The patrolmen were halfway across the walkway, trotting his way.
Scrambling to his feet, the drunk screamed at his buddies, "All together. Let's take this plastic piece of shit to the ground and tear him apart."
His buddies were the shaved head variety, ugly, bulky, tattooed, and probably strong but insecure. Thus the decorations to make themselves look as scary and as tough as possible. The downside was they permanently marred their appearance and thought processes. By just small, hour to hour decisions, language, excited shouts, character was honed and developed. Any basic sociological study proved that ... And in the categories of humans, they were on a very low echelon of personal development and decisively corrupted.
Such a waste, Den knew. Humans made such poor decision makers, so often, concerning their lives. Its was no wonder their numbers were shrinking and the synthetics numbers were increasing with their evolving abilities. Anything they could do, human's could, too. But for the better part of them, they didn't willing do so. The only difference between them was synthetics almost always chose the correct pathway with their conduct and intellectual choices. Den figured synthetics would make up over ninety percent of the population in sixty years or more. They were already over seventy percent of the population now.
When the three charged him, the four of them surrounded by a crowd, Den moved too fast for solid visual definition. He had the two backups with their arms behind their backs, easily enough, holding on to them by their thumbs pressed together in a firm, high pressure grip, one man in each hand, before they realized they were ineffective. Holding them between him and the drunk that was screaming and swinging at him uselessly with his open hand and fists, unable to get to Den, or even touch him, they all three were quite frustrated and more than just a little humiliated as the surrounding crowd laughed at the clownish antics.

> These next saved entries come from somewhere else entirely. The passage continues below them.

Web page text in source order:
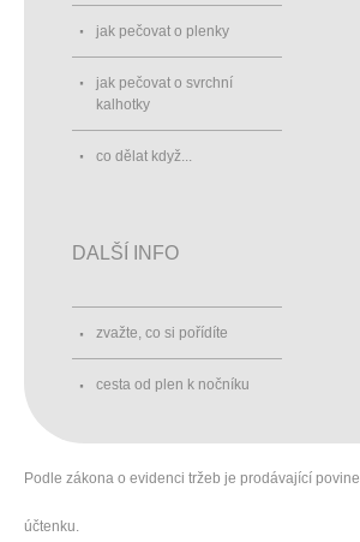
jak pečovat o plenky
jak pečovat o svrchní
kalhotky
co dělat když...
DALŠÍ INFO
zvažte, co si pořídíte
cesta od plen k nočníku
Podle zákona o evidenci tržeb je prodávající
účtenku.
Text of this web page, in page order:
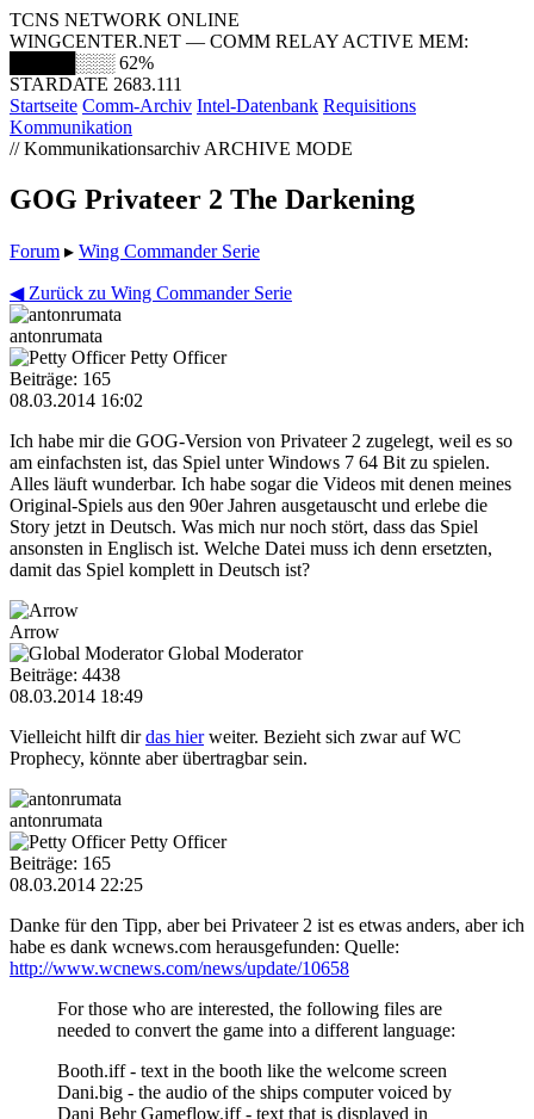
TCNS NETWORK ONLINE
WINGCENTER.NET — COMM RELAY ACTIVE MEM:
█████░░░ 62%
STARDATE 2683.111
Startseite Comm-Archiv Intel-Datenbank Requisitions
Kommunikation
// Kommunikationsarchiv ARCHIVE MODE
GOG Privateer 2 The Darkening
Forum ▸ Wing Commander Serie
◀ Zurück zu Wing Commander Serie
antonrumata
Petty Officer
Beiträge: 165
08.03.2014 16:02
Ich habe mir die GOG-Version von Privateer 2 zugelegt, weil es so
am einfachsten ist, das Spiel unter Windows 7 64 Bit zu spielen.
Alles läuft wunderbar. Ich habe sogar die Videos mit denen meines
Original-Spiels aus den 90er Jahren ausgetauscht und erlebe die
Story jetzt in Deutsch. Was mich nur noch stört, dass das Spiel
ansonsten in Englisch ist. Welche Datei muss ich denn ersetzten,
damit das Spiel komplett in Deutsch ist?
Arrow
Global Moderator
Beiträge: 4438
08.03.2014 18:49
Vielleicht hilft dirdas hierweiter. Bezieht sich zwar auf WC
Prophecy, könnte aber übertragbar sein.
antonrumata
Petty Officer
Beiträge: 165
08.03.2014 22:25
Danke für den Tipp, aber bei Privateer 2 ist es etwas anders, aber ich
habe es dank wcnews.com herausgefunden: Quelle:
http://www.wcnews.com/news/update/10658
For those who are interested, the following files are
needed to convert the game into a different language:
Booth.iff - text in the booth like the welcome screen
Dani.big - the audio of the ships computer voiced by
Dani Behr Gameflow.iff - text that is displayed in

They were twisting and kicking, swinging with legs and heads, shouting and cussing, but it did them no good. With the slightest of pressures, Den caused the two he was holding to come under his control. The thumb pain could be a great motivator to controlling someone, he realized, and a guide, using them as a shield. He almost smiled at their frustrations and dilemma but kept calm featured. He didn't want the crowd to know he was enjoying this experience.
Just as those moments were passing in fruitless attempts, for them, the police arrived. They cuffed all three of them, having seen who the aggressors were, observing most of it from the walkway as they approached. They spoke to Den to get a clearer picture, knowing robots didn't lie. The crowd backed him up with unsolicited opinions as well as from Alysia, whom she explain she was with him. They then let the two of them go and stuffed the three other men in a police air wagon.

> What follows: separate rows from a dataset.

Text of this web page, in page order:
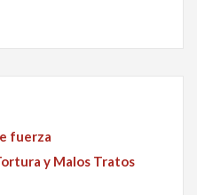
fuerza
y Malos Tratos
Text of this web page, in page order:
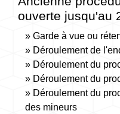
ouverte jusqu'au
Garde à vue ou
Déroulement de
Déroulement du
Déroulement du
Déroulement du
des mineurs
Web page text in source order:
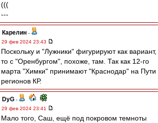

The strict laws of the port would send the other three humans to jail, Den knew, charge them with a lot of expensive sounding fines to be applied later, if found guilty, and heavy enough jail time to possibly make them rethink their activities in the future. Though Den didn't think they would. It takes a lot more than sobering up and a little embarrassment to make individuals with social reinforcement in the small circles they frequented for that kind of thing to change them. No. They were lost to their lower way of living out their lives, and eventually, not many would regret their passing.